There's a small body of evidence  that points to the "box of scrolls" conclusion, but I doubt that anyone is interested, or will have their minds changed, since that seems to be the trend here.

What? There are other people on this forum besides myself with closed minds?

But I'm afraid you're right. Even if a scientific paper were published in a peer-reviewed journal with an impressive table of statistical measurements suggesting that the violin makers of old Cremona adjusted the size of the spiral scrolls of their violins so as to match the bridge position - ex post facto, despite not adjusting bridge position after violin construction for the sake of sound quality - (my dense closed mind actually makes me think you're tending to contradict yourself here) I'd tend to be skeptical, or, if the mass of facts convinced me against my will, I would still be uninterested, since it wouldn't help me in my goal of uncovering the imagined 'secret' of Stradivari.

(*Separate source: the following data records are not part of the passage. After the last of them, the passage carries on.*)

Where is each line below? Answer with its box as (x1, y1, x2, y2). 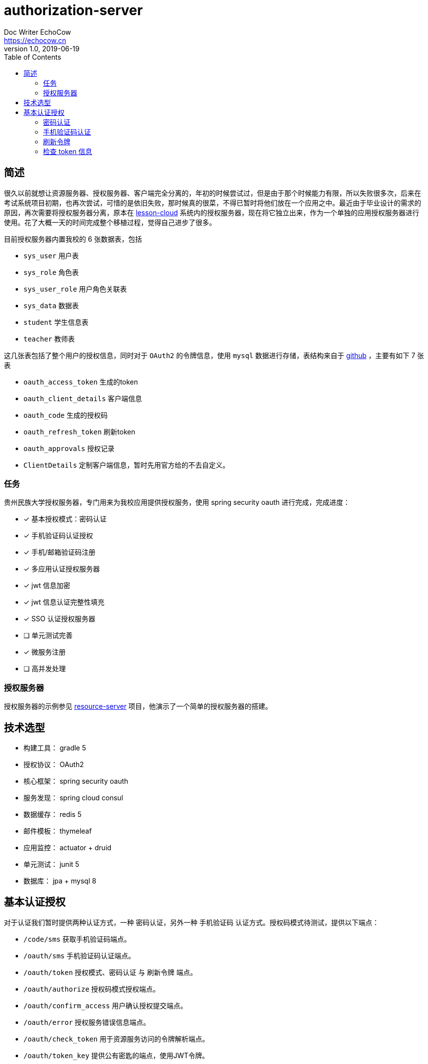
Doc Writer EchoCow (4, 27, 71, 36)
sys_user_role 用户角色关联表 (23, 284, 127, 293)
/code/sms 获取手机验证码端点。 (23, 934, 131, 943)
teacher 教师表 (23, 334, 75, 343)
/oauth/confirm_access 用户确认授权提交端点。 (23, 1001, 187, 1010)
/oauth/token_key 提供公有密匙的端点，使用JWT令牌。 (23, 1051, 209, 1060)
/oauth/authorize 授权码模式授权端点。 (23, 984, 160, 993)
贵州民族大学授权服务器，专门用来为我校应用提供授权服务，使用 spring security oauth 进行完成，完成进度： (4, 498, 350, 507)
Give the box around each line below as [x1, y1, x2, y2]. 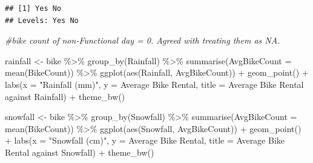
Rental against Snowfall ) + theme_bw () [5, 145, 154, 158]
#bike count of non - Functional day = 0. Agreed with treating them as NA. [5, 34, 280, 47]
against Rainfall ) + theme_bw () [5, 90, 125, 102]
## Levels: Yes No [5, 16, 79, 25]
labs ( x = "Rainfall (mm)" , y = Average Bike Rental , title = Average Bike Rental [5, 78, 304, 90]
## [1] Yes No [5, 4, 62, 13]
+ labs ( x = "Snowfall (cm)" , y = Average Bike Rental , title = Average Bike [5, 134, 285, 147]
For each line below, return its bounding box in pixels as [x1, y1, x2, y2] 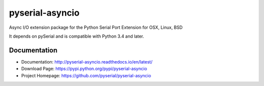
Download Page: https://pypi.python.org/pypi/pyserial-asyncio [21, 66, 148, 72]
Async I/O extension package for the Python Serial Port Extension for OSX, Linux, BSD [9, 24, 183, 30]
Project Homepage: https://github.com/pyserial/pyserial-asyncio [21, 72, 152, 78]
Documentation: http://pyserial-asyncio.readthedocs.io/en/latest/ [21, 59, 153, 64]
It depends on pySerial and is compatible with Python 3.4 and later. [9, 33, 144, 39]
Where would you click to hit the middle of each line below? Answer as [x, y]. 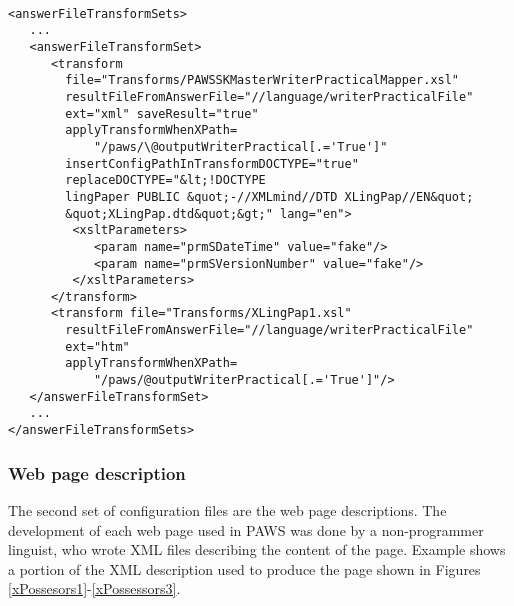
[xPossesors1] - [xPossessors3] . [94, 588]
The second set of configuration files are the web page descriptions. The [227, 509]
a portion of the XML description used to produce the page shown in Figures [244, 568]
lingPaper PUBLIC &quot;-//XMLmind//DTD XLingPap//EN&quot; [269, 196]
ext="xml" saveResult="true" [162, 113]
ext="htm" [97, 346]
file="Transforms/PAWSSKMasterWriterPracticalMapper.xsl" [262, 80]
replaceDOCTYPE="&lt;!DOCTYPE [165, 180]
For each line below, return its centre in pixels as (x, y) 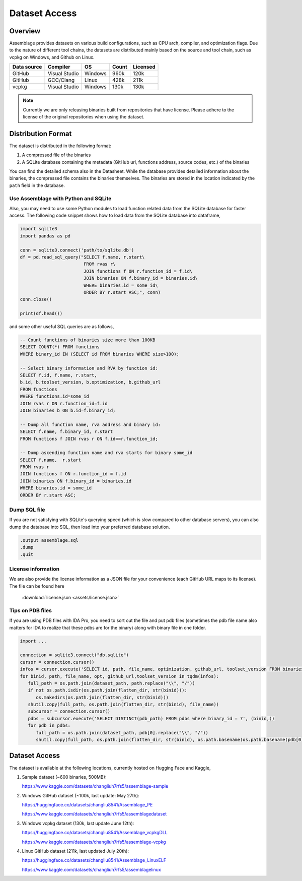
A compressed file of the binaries (56, 155)
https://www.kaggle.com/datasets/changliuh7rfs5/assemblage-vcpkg (94, 842)
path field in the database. (37, 185)
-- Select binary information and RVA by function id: (89, 368)
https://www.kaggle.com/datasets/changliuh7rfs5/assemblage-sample (95, 786)
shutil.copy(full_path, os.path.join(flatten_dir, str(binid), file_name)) (123, 705)
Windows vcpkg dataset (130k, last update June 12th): (78, 823)
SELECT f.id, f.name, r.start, (59, 375)
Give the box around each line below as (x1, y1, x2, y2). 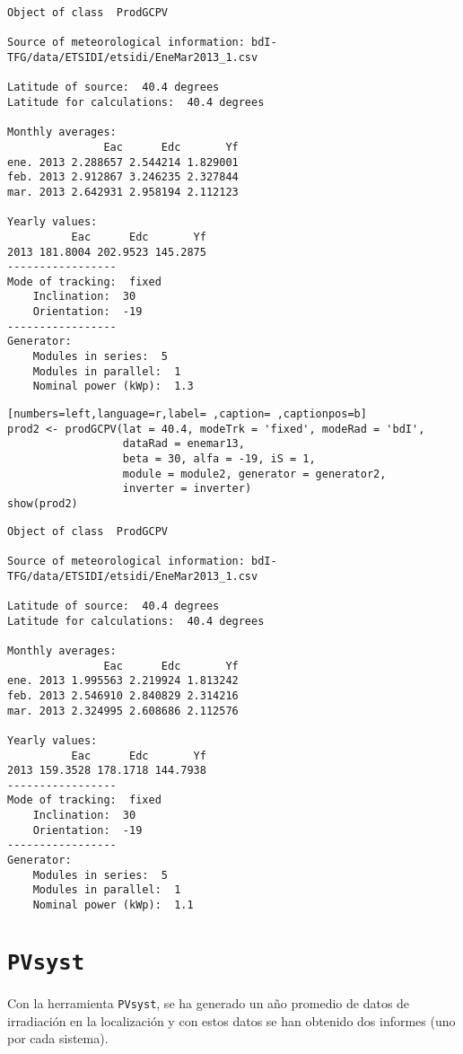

However, my mind isn't totally closed.

On further reflectiion, there is a perfectly good and valid reason why a violin maker might adjust the neck of a violin in response to a change in bridge position, not requiring a smidgen of unconventional thinking to accept.

Assume, therefore, a contemporary luthier who does try different bridge positions before cutting the notches to mark the one that gives the best sound quality - even if this is a totally unsound practice. (Hey, he might have a copy of Patrick Kreit's book on his shelf!)

Now then, why would he pick a different neck for the violin because of where he put the bridge?

So that the violin would have an exact standard stop length. That way, the violin would sound its best with standard strings instead of specially-made ones.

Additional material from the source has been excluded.